I have no idea what to suggest since I don't know the inner workings of your heart and mind. Occasionally I get into moods where nothing I normally find interesting sounds fun to me, but it usually passes within a day. I think having a depressed or hopeless feeling can sort of filter out the good stuff and leave everything looking bland or repulsive. I personally can't imagine not being able to find anything that interests me and makes me excited to learn, think about, or do it.
As far as introversion and 'recharging; goes, what fills me up and revitalizes me is....
beautiful scenery, looking at photography or traveling or going on hikes with my camera in hand revitalizes me, especially forests and green things - they feed my soul
cuddling, whether it's with someone I love or just pillows and blankets and stuffed animals, feeling cozy and comfortable really helps me to recharge. Also things like putting on my most comfy pajamas and wrapping up in a fuzzy blanket and curling up on my armchair with my warm computer in my lap.
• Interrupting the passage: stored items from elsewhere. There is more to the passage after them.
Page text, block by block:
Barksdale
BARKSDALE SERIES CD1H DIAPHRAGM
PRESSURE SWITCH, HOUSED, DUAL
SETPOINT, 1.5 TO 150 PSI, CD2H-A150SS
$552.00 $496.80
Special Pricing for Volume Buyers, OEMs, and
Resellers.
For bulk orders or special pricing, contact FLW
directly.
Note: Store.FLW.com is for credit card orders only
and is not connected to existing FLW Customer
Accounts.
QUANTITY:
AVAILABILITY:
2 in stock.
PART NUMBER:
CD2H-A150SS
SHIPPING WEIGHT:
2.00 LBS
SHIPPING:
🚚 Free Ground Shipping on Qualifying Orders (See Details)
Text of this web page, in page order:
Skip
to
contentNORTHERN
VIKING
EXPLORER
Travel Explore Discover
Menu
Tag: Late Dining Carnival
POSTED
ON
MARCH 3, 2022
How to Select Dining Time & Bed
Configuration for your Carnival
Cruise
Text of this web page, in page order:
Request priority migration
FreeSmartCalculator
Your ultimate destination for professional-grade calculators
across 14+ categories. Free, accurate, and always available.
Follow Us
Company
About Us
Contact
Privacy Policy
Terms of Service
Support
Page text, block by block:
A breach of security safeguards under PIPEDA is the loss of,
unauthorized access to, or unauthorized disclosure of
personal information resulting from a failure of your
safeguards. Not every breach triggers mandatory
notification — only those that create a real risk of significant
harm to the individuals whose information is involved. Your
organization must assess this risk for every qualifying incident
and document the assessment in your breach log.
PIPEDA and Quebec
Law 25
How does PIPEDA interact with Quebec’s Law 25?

I need these cozy times, but hugs and affection especially serve to recharge me. Honestly I sometimes feel like I'm brimming over with energy after a good hug.
stirring, epic, awe-inspiring music, especially music that sounds triumphant will energize me, while music that sounds epic will give me inspiration and generally a better mood and outlook on life, it makes me feel alive.
imagining fantasy worlds brings me a sense of wonder, anticipation, joy, and generally gives me a more positive outlook because it's filling up my mental experiences with things that aren't depressing, with things that are new and different. Much of this effect is also because of the beautiful scenery once again, but I suppose it's also just exploring ideas of other possibilities and just creating. Being able to focus my imagination to bring out details and make it a vivid experience inside is honestly where I feel like I'm 'living' more than when I'm doing stuff in 'real life' and I think it is because it's being creative rather than just taking care of business or going through motions. I really feel like my habit of always slipping into my imagination to dream up beautiful places and create adventures for characters has kept me sane all these years in the face of a relatively predictable and often ugly external environment.
reading a book with characters I really enjoy and with a satisfying ending will often leave me full of energy so I'm bouncing around - because being happy is energizing. Sometimes my love for a character (and also for real life friends) will just make me swell up with bubbly joy. Good movies will do this too.
Thinking about something, or reading about things, that bring me to a better understanding, where I have a moment of everything connecting and making sense definitely gives me a sense of satisfaction in life.